Si hay que acuñar un término a raíz de la publicación de un título o una saga que comparte ciertas características intrínsecas y repetidas con cada entrega, ese sería el ‘soulslike’. El mundo de los videojuegos ya no es el mismo gracias a la maestría de From Software a la hora de generar mundos apabullantes que pueden llegar a ser crueles con los jugadores y que recompensan una curva de aprendizaje en base a la perseverancia.

Con esto en mente, numerosos estudios se han interesado a la hora de basarse en esta fórmula para publicar un título que sea de su propia cosecha, aunque se vea influenciado sobremanera por el estudio japonés. Lords of the Fallen es el último exponente y tras una serie de vaivenes que han retrasado su salida hasta el presente procedemos a daros nuestras impresiones sobre esta apuesta más que atractiva e interesante.

Apuesta magistral

Se puede afirmar que Lords of the Fallen es un sucesor espiritual del juego original de 2014 y actúa como un reinicio de la franquicia cuya historia se desarrolla mucho tiempo después de aquella primera entrega. Nuestro protagonista intenta sobrevivir en una tierra anteriormente gobernada por mano de hierro por el Dios Demonio, Adyr, cuyo reinado por fin ha terminado. 

Sin embargo, milenios después de su derrota contemplada en la entrega original, la resurrección de Adyr es un hecho. Para hacer frente a esta amenaza, los jugadores se pondrán en la piel de uno de los Cruzados de la Oscuridad, unos personajes que gracias a un artefacto impío son capaces de viajar entre Axiom, el reino de los vivos, y Umbral, el reino de los muertos. 

Siguiendo las líneas maestras del género ‘soulslike’, Lords of the Fallen nos adentra en este universo interconectado tal como ocurriera en la segunda y tercera entrega de la franquicia Dark Souls y eso podría ser suficiente cuando se nos promete ofrecer batallas contra grandes jefes, combates desafiantes contra legiones de enemigos diversos y una narrativa profunda e inmersiva.

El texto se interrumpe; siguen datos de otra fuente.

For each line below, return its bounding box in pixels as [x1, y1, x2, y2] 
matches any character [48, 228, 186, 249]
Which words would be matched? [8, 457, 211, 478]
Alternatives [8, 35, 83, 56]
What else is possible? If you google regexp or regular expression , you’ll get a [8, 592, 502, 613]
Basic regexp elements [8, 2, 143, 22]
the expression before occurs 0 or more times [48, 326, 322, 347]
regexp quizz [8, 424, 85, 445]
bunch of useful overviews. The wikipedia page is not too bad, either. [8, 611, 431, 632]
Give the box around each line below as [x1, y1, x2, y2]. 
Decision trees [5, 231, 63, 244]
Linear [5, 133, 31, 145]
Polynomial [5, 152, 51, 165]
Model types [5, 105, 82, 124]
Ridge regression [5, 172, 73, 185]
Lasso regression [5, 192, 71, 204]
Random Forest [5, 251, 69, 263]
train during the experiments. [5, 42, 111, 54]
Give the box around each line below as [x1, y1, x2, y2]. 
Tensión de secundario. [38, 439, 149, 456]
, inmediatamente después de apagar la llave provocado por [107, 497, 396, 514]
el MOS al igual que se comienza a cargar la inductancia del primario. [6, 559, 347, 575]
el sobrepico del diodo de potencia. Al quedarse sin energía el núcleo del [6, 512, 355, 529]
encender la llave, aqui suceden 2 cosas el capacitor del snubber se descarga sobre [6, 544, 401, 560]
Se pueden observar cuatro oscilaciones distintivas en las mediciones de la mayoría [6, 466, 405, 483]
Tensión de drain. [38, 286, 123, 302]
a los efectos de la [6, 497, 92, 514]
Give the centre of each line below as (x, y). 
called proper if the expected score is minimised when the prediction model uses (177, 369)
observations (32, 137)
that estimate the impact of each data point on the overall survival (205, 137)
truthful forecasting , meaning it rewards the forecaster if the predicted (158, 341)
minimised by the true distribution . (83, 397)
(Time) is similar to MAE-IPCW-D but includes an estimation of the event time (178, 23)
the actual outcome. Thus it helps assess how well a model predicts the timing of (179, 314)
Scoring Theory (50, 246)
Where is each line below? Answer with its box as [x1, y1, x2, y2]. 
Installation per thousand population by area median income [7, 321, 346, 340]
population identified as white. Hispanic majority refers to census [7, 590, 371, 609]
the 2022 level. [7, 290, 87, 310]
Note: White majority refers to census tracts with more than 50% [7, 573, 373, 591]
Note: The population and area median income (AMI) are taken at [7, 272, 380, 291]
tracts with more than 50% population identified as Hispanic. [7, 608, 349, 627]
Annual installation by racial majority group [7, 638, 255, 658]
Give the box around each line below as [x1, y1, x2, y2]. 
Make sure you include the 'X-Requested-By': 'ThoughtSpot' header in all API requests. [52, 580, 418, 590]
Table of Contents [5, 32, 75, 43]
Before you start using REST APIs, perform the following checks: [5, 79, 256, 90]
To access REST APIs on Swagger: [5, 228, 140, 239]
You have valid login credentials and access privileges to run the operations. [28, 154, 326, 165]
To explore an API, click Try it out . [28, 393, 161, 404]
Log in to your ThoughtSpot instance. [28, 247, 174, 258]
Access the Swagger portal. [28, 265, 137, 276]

Sin embargo, la gran aportación de Hexworks al género es ese artefacto impío al que hacíamos referencia, la Lámpara Umbral. Si nos limitásemos a la presencia de esos mundos y ya, podría ser una incorporación atractiva, pero poco más. Gracias a este artefacto se esconden otras posibilidades. 

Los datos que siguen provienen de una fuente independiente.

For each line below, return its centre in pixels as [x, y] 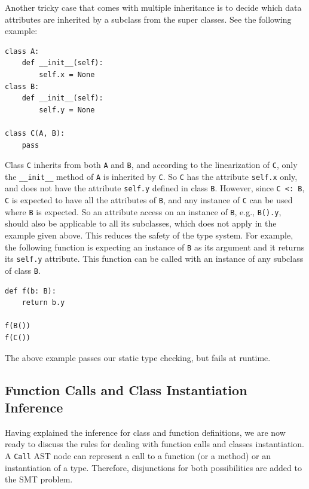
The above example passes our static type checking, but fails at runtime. [138, 357]
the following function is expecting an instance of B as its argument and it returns [155, 247]
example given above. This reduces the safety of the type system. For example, [149, 235]
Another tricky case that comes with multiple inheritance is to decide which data [153, 7]
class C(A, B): [35, 133]
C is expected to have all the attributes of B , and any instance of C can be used [149, 200]
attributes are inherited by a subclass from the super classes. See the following [148, 19]
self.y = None [67, 110]
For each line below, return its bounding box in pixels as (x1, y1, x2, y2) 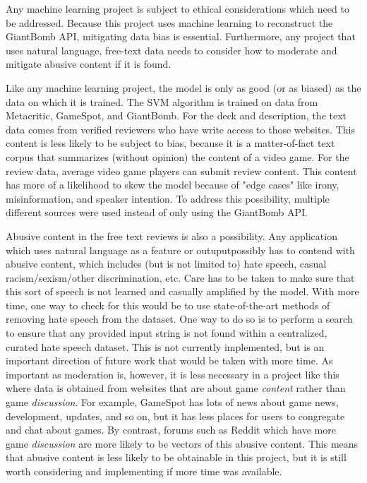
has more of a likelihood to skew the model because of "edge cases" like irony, (6, 177, 339, 192)
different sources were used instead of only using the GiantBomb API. (6, 205, 308, 220)
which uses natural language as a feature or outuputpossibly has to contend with (6, 242, 355, 257)
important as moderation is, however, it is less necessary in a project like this (6, 366, 339, 381)
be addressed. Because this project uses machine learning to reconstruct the (6, 15, 333, 30)
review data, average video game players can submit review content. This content (6, 163, 357, 178)
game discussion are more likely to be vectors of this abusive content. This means (6, 436, 359, 451)
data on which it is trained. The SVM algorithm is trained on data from (6, 94, 318, 109)
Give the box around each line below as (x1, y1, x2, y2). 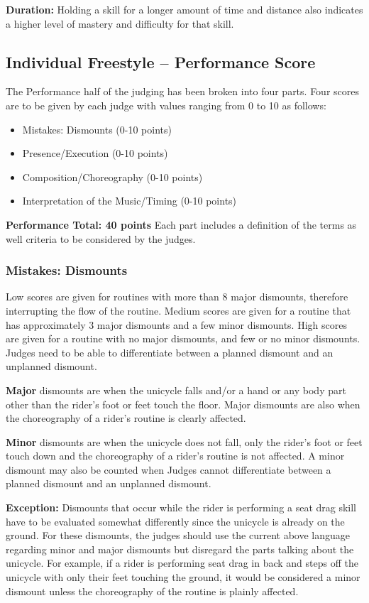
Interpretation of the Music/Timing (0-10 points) (22, 193, 237, 208)
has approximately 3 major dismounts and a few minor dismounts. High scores (6, 317, 347, 332)
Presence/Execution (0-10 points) (22, 146, 168, 161)
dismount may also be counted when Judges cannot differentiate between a (6, 462, 331, 477)
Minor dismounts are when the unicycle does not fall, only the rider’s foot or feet (6, 434, 363, 449)
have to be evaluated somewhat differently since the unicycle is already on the (6, 514, 345, 528)
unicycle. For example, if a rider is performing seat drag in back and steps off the (6, 555, 358, 570)
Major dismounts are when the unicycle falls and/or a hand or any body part (6, 382, 346, 397)
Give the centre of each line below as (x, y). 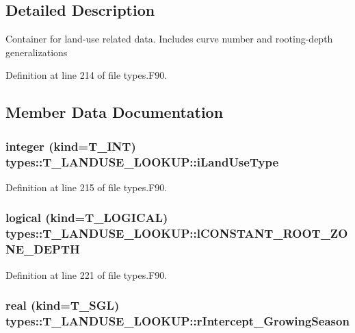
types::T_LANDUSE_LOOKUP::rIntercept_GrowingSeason (177, 321)
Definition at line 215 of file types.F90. (87, 187)
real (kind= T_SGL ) (63, 305)
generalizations (37, 52)
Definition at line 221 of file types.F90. (87, 274)
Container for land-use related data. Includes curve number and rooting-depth (169, 39)
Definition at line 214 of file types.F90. (87, 75)
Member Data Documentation (115, 112)
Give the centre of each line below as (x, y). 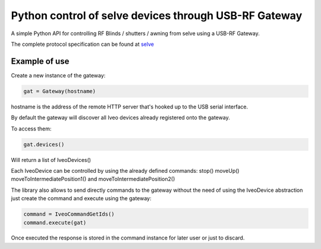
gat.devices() (44, 144)
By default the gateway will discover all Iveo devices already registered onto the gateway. (120, 118)
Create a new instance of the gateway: (58, 75)
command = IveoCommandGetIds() (69, 214)
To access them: (31, 129)
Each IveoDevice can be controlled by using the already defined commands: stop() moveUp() (125, 170)
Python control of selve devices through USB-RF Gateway (157, 15)
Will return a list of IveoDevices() (51, 160)

Cada uno de los mundos cuenta con sus propios caminos, personajes, enemigos, secretos y tesoros, y con la lámpara se podrá acceder a ambos en cualquier momento e interactúan a la perfección de forma magistral durante las fases de exploración y resolución de rompecabezas aunque también concede la habilidad de examinar el alma de los enemigos para asestar golpes devastadores. ¡Una navaja suiza en toda regla!

Si todo lo anterior no fuera lo suficientemente interesante, adentrarnos en Umbral conlleva un coste y hay que planificar si la relación riesgo-beneficio nos compensa. Recordemos que los jugadores pueden viajar de Axiom al Umbral en cualquier momento gracias a la lámpara y que hay dos vías para llegar al mundo sombrío: muriendo ante los enemigos del Axiom, tras lo cual se resucita en la misma ubicación pero en el Umbral en uno de los puntos de descanso o Vestigios e incluso hendiendo el Umbral y sacrificando voluntariamente una de las dos vidas porque aquí se encuentra otra de las novedades de Lords of the Fallen. 

Por desgracia, no todos son buenas noticias cuando te adentras en el mundo de los muertos porque cuanto más tiempo se permanezca en este plano espectral, mayores en número y más desafiantes serán los horrores que darán caza al jugador. Complicado y satisfactorio al mismo tiempo si sobrevives, claro.

Casi referencia del género

Aunque la muerte es un hecho incontestable en los ‘soulslike’ y de hecho es nuestra principal compañera, lo cierto es que Lords of the Fallen nos permite probar y experimentar más allá de las numerosas clases que se ajustan a los parámetros ya preestablecidos. Si contamos con el Cruzado Oscuro que pertenece a la edición Deluxe, hay un total de nueve clases de personaje y cada uno de ellos ofrece un estilo de juego diferente que se puede adaptar mejorando sus estadísticas, armas, armadura y conjuros, personalizándolo hasta límites enfermizos como no nos podemos ni imaginar.